* [Activity]:
Only the text is wanted; write out each record below exactly and exclude all pictures.

Records drawn from a dataset:
:::
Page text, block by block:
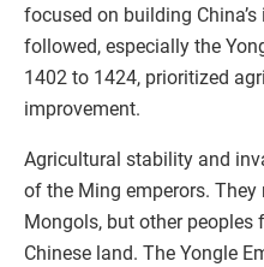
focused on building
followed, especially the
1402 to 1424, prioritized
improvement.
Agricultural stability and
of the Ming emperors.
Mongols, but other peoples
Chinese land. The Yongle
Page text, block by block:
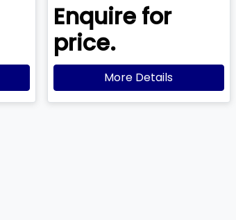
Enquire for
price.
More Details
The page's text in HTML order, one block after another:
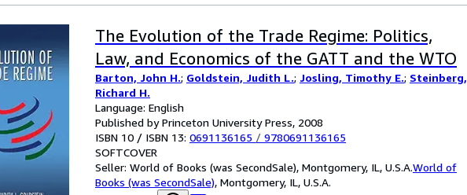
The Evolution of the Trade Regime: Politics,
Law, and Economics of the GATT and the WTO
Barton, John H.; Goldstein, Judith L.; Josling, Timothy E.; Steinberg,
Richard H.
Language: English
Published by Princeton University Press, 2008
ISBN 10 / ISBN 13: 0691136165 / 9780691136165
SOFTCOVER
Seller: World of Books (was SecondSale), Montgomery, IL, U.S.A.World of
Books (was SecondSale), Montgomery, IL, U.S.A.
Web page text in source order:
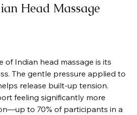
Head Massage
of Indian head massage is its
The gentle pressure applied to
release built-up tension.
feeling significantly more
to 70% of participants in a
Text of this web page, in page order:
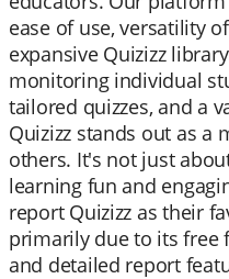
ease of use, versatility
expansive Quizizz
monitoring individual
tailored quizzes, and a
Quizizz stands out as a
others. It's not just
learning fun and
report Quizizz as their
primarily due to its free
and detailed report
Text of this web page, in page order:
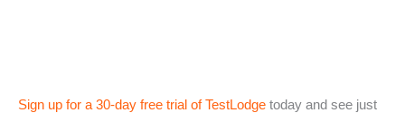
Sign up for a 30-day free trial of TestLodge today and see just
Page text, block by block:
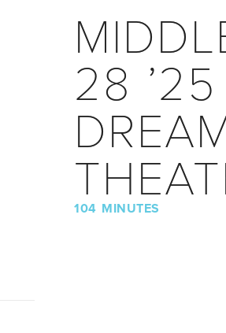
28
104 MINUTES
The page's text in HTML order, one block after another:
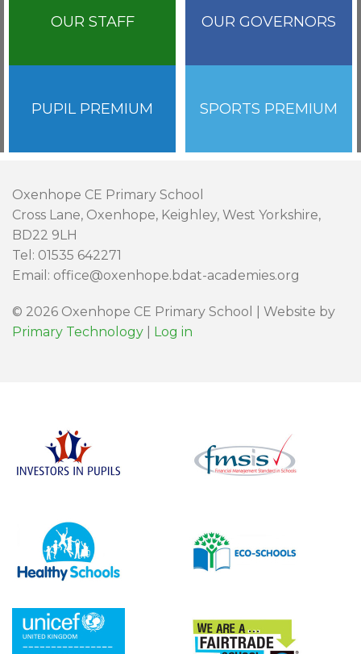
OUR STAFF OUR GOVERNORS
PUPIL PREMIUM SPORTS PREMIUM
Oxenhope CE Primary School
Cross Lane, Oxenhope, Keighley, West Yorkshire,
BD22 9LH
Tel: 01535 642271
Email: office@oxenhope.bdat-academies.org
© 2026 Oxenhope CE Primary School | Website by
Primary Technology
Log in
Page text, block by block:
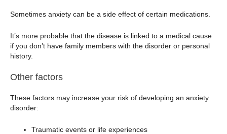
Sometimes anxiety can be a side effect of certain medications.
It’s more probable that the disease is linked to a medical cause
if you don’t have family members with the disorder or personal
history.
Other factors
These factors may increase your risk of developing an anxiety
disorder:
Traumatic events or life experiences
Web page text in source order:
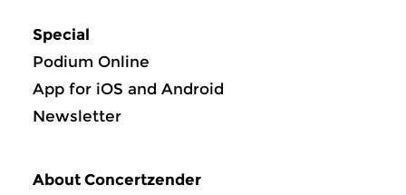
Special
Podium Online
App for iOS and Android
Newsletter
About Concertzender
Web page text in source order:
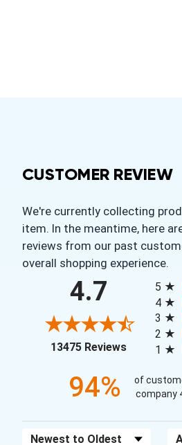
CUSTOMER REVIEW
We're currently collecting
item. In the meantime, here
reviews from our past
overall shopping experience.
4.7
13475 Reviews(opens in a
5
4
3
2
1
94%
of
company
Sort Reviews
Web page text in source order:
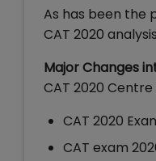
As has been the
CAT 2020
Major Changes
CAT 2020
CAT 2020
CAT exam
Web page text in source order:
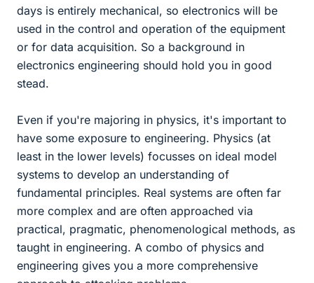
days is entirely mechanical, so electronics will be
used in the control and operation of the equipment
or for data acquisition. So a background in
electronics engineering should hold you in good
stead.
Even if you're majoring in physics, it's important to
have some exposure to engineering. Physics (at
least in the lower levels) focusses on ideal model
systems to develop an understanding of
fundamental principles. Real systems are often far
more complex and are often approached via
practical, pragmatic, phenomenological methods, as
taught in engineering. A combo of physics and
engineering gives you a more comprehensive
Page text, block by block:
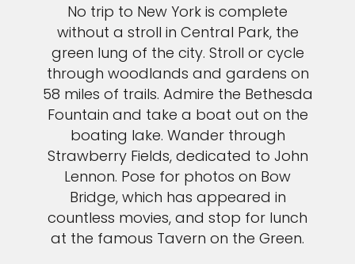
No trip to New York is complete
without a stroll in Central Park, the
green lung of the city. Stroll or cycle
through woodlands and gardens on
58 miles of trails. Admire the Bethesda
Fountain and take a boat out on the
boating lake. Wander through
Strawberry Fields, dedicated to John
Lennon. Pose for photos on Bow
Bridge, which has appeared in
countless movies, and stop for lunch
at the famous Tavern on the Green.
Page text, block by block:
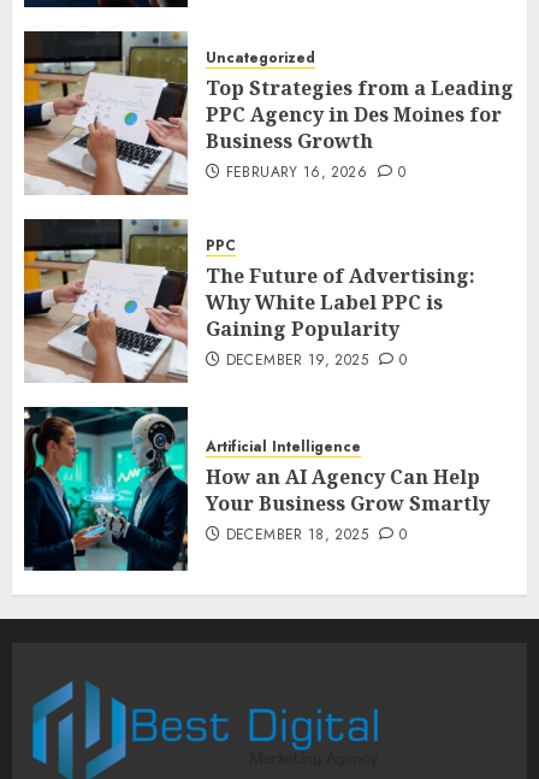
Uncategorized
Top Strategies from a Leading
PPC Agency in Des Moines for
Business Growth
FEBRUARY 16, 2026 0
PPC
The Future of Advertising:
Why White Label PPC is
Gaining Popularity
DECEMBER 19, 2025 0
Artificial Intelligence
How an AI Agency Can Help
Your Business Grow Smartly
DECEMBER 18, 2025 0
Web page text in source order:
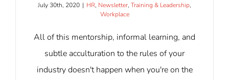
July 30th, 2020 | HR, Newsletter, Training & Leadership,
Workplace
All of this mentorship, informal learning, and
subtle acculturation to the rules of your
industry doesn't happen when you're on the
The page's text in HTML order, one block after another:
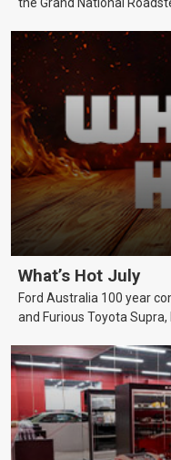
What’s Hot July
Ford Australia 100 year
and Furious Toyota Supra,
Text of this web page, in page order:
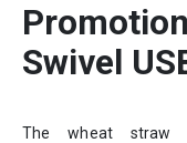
:::
* [Answer area]:
Page text, block by block:
focused on building
followed, especially the
1402 to 1424, prioritized
improvement.
Agricultural stability and
of the Ming emperors.
Mongols, but other peoples
Chinese land. The Yongle
Page text, block by block:
Enquire for
price.
More Details
The page's text in HTML order, one block after another:
The Evolution of the Trade Regime: Politics,
Law, and Economics of the GATT and the WTO
Barton, John H.; Goldstein, Judith L.; Josling, Timothy E.; Steinberg,
Richard H.
Language: English
Published by Princeton University Press, 2008
ISBN 10 / ISBN 13: 0691136165 / 9780691136165
SOFTCOVER
Seller: World of Books (was SecondSale), Montgomery, IL, U.S.A.World of
Books (was SecondSale), Montgomery, IL, U.S.A.
Web page text in source order:
Head Massage
of Indian head massage is its
The gentle pressure applied to
release built-up tension.
feeling significantly more
to 70% of participants in a
Text of this web page, in page order:
ease of use, versatility
expansive Quizizz
monitoring individual
tailored quizzes, and a
Quizizz stands out as a
others. It's not just
learning fun and
report Quizizz as their
primarily due to its free
and detailed report
Text of this web page, in page order:
Sign up for a 30-day free trial of TestLodge today and see just
Page text, block by block:
28
104 MINUTES
The page's text in HTML order, one block after another:
OUR STAFF OUR GOVERNORS
PUPIL PREMIUM SPORTS PREMIUM
Oxenhope CE Primary School
Cross Lane, Oxenhope, Keighley, West Yorkshire,
BD22 9LH
Tel: 01535 642271
Email: office@oxenhope.bdat-academies.org
© 2026 Oxenhope CE Primary School | Website by
Primary Technology
Log in
Page text, block by block:
Sometimes anxiety can be a side effect of certain medications.
It’s more probable that the disease is linked to a medical cause
if you don’t have family members with the disorder or personal
history.
Other factors
These factors may increase your risk of developing an anxiety
disorder:
Traumatic events or life experiences
Web page text in source order:
Special
Podium Online
App for iOS and Android
Newsletter
About Concertzender
Web page text in source order:
CUSTOMER REVIEW
We're currently collecting
item. In the meantime, here
reviews from our past
overall shopping experience.
4.7
13475 Reviews(opens in a
5
4
3
2
1
94%
of
company
Sort Reviews
Web page text in source order:
As has been the
CAT 2020
Major Changes
CAT 2020
CAT 2020
CAT exam
Web page text in source order:
days is entirely mechanical, so electronics will be
used in the control and operation of the equipment
or for data acquisition. So a background in
electronics engineering should hold you in good
stead.
Even if you're majoring in physics, it's important to
have some exposure to engineering. Physics (at
least in the lower levels) focusses on ideal model
systems to develop an understanding of
fundamental principles. Real systems are often far
more complex and are often approached via
practical, pragmatic, phenomenological methods, as
taught in engineering. A combo of physics and
engineering gives you a more comprehensive
Page text, block by block:
No trip to New York is complete
without a stroll in Central Park, the
green lung of the city. Stroll or cycle
through woodlands and gardens on
58 miles of trails. Admire the Bethesda
Fountain and take a boat out on the
boating lake. Wander through
Strawberry Fields, dedicated to John
Lennon. Pose for photos on Bow
Bridge, which has appeared in
countless movies, and stop for lunch
at the famous Tavern on the Green.
Page text, block by block:
Uncategorized
Top Strategies from a Leading
PPC Agency in Des Moines for
Business Growth
FEBRUARY 16, 2026 0
PPC
The Future of Advertising:
Why White Label PPC is
Gaining Popularity
DECEMBER 19, 2025 0
Artificial Intelligence
How an AI Agency Can Help
Your Business Grow Smartly
DECEMBER 18, 2025 0
Web page text in source order:
July 30th, 2020 | HR, Newsletter, Training & Leadership,
Workplace
All of this mentorship, informal learning, and
subtle acculturation to the rules of your
industry doesn't happen when you're on the
The page's text in HTML order, one block after another:
What’s Hot July
Ford Australia 100 year
and Furious Toyota Supra,
Text of this web page, in page order:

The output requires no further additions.